> Records to process:
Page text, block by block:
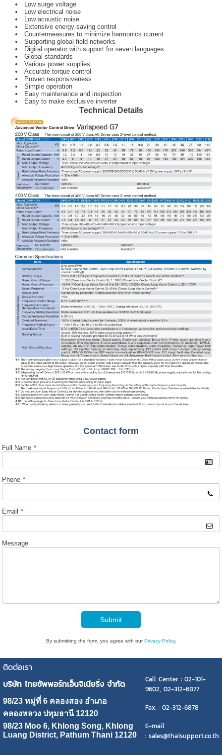
Low surge voltage
Low electrical noise
Low acoustic noise
Extensive energy-saving control
Countermeasures to minimize harmonics current
Supporting global field networks
Digital operator with support for seven languages
Global standards
Various power supplies
Accurate torque control
Proven responsiveness
Simple operation
Easy maintenance and inspection
Easy to make exclusive inverter
Technical Details
Contact form
Full Name *
Phone *
Email *
Message
Submit
By submitting the form, you agree with ourPrivacy Policy.
ติดต่อเรา
บริษัท ไทยซัพพอร์ทเอ็นจิเนียริ่ง จำกัด
Call Center : 02-101-
9602, 02-312-6877
98/23 หมู่ที่ 6 คลองสอง อำเภอ
คลองหลวง ปทุมธานี 12120
Fax. : 02-312-6878
98/23 Moo 6, Khlong Song, Khlong
Luang District, Pathum Thani 12120
E-mail
: sales@thaisupport.co.th

> Problem statement: Only lines holding the word "noise" are wanted, so copy each of them from the records above.

> Response box:
Low electrical noise
Low acoustic noise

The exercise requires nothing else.